Dass man mit der „Extremismuserklärung“ somit möglicherweise nicht auf der Basis des Grundgesetzes agiert – für die Bundesregierung augenscheinlich kein Problem. Sehr wohl aber für die betroffenen Projekte und Initiativen – mit weitreichenden Folgen für die über Jahre aufgebauten Netzwerke gegen rechts. Die Mobile Beratung gegen Rechtsextremismus Berlin hat es da noch am besten getroffen: Bundesgelder erhält sie vorerst zwar nicht mehr, statt dessen finanziert das Land Berlin fortan ihren Kampf gegen rechte Recken. Doch auch wenn damit die Arbeit der Beratungsstelle erst einmal gerettet ist, macht Projektleiterin Klose schon jetzt einen „sehr großen Schaden“ aus. Funktionierende Strukturen brächen zusammen, da etliche Partner, abgeschreckt von der eingeforderten Erklärung, erst gar keine Förderanträge mehr stellten.

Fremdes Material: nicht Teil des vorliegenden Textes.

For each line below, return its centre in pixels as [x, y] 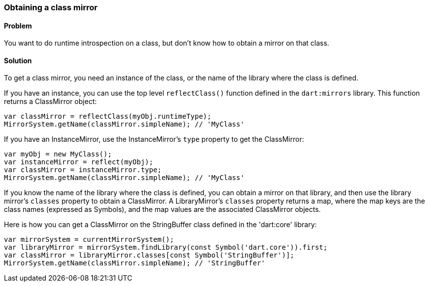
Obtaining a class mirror [51, 7]
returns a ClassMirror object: [50, 102]
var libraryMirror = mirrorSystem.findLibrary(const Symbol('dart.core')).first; [166, 247]
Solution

Was als Demokratie-Stärkung angedacht wurde, droht damit, die gesellschaftlich breit aufgestellte Arbeit im sensiblen Bereich des Rechtsextremismus zu untergraben. Welche Auswirkungen das in der Praxis hat, zeigt auch ein Beispiel aus Berlin-Kreuzberg: Da auch die namhafte Vereinigung der Verfolgten des Naziregimes (VVN) die eingeforderte Erklärung nicht unterzeichnet hat, musste sie eine bereits vom Bezirksamt genehmigte Aktion abblasen. Ursprünglich war geplant, mit Stolpersteinen an drei während des Holocaust in Kreuzberg ermordete Kinder zu erinnern. Dass die Gedenkaktion nun wegen fehlender Mittel nicht stattfinden könne, so VVN-Geschäftsführer Markus Tervooren, sei ein fatales Zeichen im Kampf gegen rechts.

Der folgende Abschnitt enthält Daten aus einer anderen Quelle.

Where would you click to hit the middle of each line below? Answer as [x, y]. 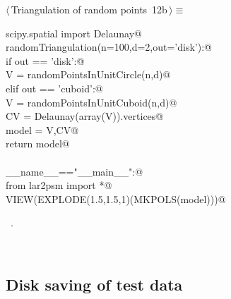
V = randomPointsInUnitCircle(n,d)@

Von der rigiden Gesinnungspolitik betroffen ist auch das Zentrum für Demokratie in Treptow-Köpenick, einem Bezirk, in dem sich zahlreiche organisierte Neonazis tummeln. Hier, im Ortsteil Schöneweide, hat die NPD-Bundeszentrale ihren Sitz, immer wieder rufen die Verfassungsfeinde zu Aktionen auf. Der massiven Präsenz der Nazis stellte sich das Zentrum für Demokratie bislang mit zahlreichen eigenen Kundgebungen entgegen. Mit der Weigerung, die Bekenntnisklausel zu unterzeichnen, hat das Zentrum drei Projekte in Höhe von 50.000 Euro eingebüßt, mehr als 50 Prozent der gesamten Förderung. Die Folge: Viele Aktionen können in dem politisch brisanten Stadtteil, in dem sich in letzter Zeit die Angriffe der Rechtsextremen gegenüber Mitarbeitern des Zentrums häufen, nicht umgesetzt werden. Auch das Register, mit dem das Demokratie-Zentrum detailliert rechtsextreme Gewalt-und Propagandadelikte im Bezirk dokumentiert – 162 Fälle allein im vergangenen Jahr – wurde erst einmal auf Eis gelegt.

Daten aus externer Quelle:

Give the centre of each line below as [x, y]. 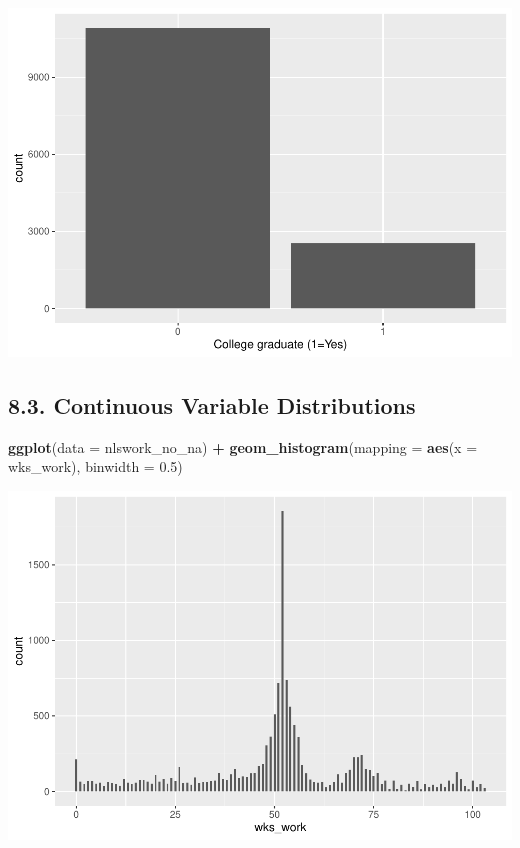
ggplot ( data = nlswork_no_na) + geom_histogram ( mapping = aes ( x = [243, 446]
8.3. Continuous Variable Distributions [212, 404]
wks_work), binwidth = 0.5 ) [95, 466]
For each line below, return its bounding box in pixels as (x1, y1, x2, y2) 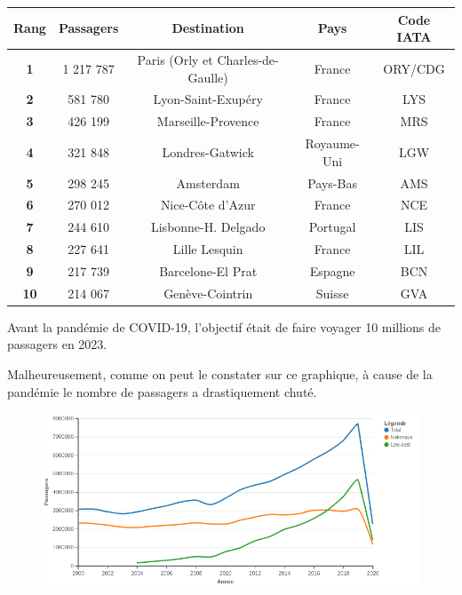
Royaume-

Ministerin Schröder freilich hält die Erklärung nach wie vor für ein geeignetes Instrumentarium und schiebt den schwarzen Peter den Projekten zu: Wenn einzelne Gruppen sich dafür entscheiden, lieber auf eine staatliche Förderung zu verzichten als sich zur freiheitlich-demokratischen Grundordnung zu bekennen, verlautet es lapidar aus ihrem Ministerium, „dann bedauern wir das sehr“.

Harsche Kritik kommt derweil vom Zentralrat der Juden, der die aktuellen Entwicklungen mit Sorge betrachtet: Da ohne staatliche Förderung die Fortführung vieler Projekte entweder gar nicht oder nur in einer eingedampften Version möglich sei, warnt Generalsekretär Stephan Kramer, werde letztlich „unsere demokratische Kultur unterminiert, das Vertrauen in unseren Rechtsstaat beschädigt“. Beides aber, so Kramer, „sollen und können wir uns gerade im Kampf gegen Rechtsextremismus nicht leisten“.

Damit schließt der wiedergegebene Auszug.